* Problem requirements:
An image-free, word-for-word version of the records below is to be returned.

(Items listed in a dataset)
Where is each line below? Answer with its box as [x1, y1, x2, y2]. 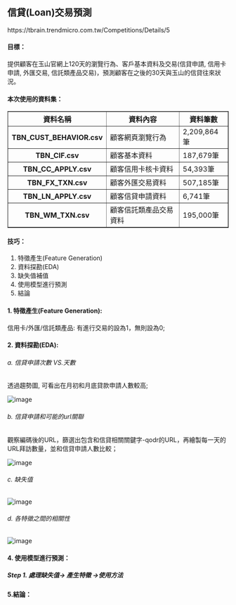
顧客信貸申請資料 [110, 192, 167, 202]
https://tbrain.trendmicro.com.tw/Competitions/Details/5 [7, 25, 171, 34]
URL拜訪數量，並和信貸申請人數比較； [7, 444, 118, 453]
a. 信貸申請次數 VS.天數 [7, 358, 76, 367]
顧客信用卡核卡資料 [110, 164, 174, 174]
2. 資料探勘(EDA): [7, 341, 59, 349]
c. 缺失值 [7, 475, 33, 483]
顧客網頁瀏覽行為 [110, 133, 167, 143]
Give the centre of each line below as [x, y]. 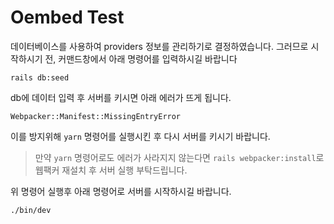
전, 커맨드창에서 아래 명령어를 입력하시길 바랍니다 [141, 58]
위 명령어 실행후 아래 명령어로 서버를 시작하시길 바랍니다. [121, 191]
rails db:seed [40, 77]
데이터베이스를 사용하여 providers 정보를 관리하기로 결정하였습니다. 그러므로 [159, 46]
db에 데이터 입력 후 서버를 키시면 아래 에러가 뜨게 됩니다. [121, 97]
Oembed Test [67, 17]
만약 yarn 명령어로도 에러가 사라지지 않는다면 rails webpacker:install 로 [179, 157]
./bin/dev [31, 210]
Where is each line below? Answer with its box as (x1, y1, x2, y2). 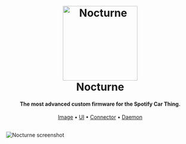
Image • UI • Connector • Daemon (57, 114, 143, 121)
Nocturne (76, 80, 125, 94)
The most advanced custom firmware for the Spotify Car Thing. (20, 100, 181, 108)
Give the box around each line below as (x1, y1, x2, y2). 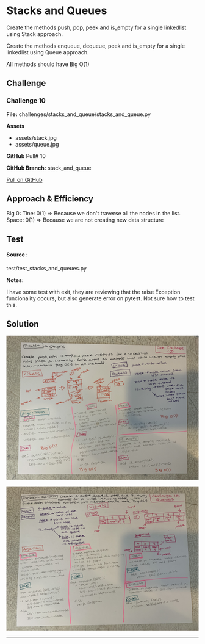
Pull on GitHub (6, 176, 43, 183)
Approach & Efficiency (6, 194, 93, 204)
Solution (6, 319, 39, 330)
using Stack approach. (6, 30, 63, 37)
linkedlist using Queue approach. (6, 48, 89, 56)
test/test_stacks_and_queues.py (6, 265, 87, 272)
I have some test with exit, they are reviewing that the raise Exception (6, 288, 181, 296)
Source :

* Output:
Where is each line below? Answer with its box as [x1, y1, x2, y2]. 
顧客信貸申請資料 [110, 192, 167, 202]
https://tbrain.trendmicro.com.tw/Competitions/Details/5 [7, 25, 171, 34]
URL拜訪數量，並和信貸申請人數比較； [7, 444, 118, 453]
a. 信貸申請次數 VS.天數 [7, 358, 76, 367]
顧客信用卡核卡資料 [110, 164, 174, 174]
2. 資料探勘(EDA): [7, 341, 59, 349]
c. 缺失值 [7, 475, 33, 483]
顧客網頁瀏覽行為 [110, 133, 167, 143]
Give the centre of each line below as [x, y]. 
전, 커맨드창에서 아래 명령어를 입력하시길 바랍니다 [141, 58]
위 명령어 실행후 아래 명령어로 서버를 시작하시길 바랍니다. [121, 191]
rails db:seed [40, 77]
데이터베이스를 사용하여 providers 정보를 관리하기로 결정하였습니다. 그러므로 [159, 46]
db에 데이터 입력 후 서버를 키시면 아래 에러가 뜨게 됩니다. [121, 97]
Oembed Test [67, 17]
만약 yarn 명령어로도 에러가 사라지지 않는다면 rails webpacker:install 로 [179, 157]
./bin/dev [31, 210]
Where is each line below? Answer with its box as (x1, y1, x2, y2). 
Image • UI • Connector • Daemon (57, 114, 143, 121)
Nocturne (76, 80, 125, 94)
The most advanced custom firmware for the Spotify Car Thing. (20, 100, 181, 108)
Give the box around each line below as (x1, y1, x2, y2). 
Pull on GitHub (6, 176, 43, 183)
Approach & Efficiency (6, 194, 93, 204)
Solution (6, 319, 39, 330)
using Stack approach. (6, 30, 63, 37)
linkedlist using Queue approach. (6, 48, 89, 56)
test/test_stacks_and_queues.py (6, 265, 87, 272)
I have some test with exit, they are reviewing that the raise Exception (6, 288, 181, 296)
Source :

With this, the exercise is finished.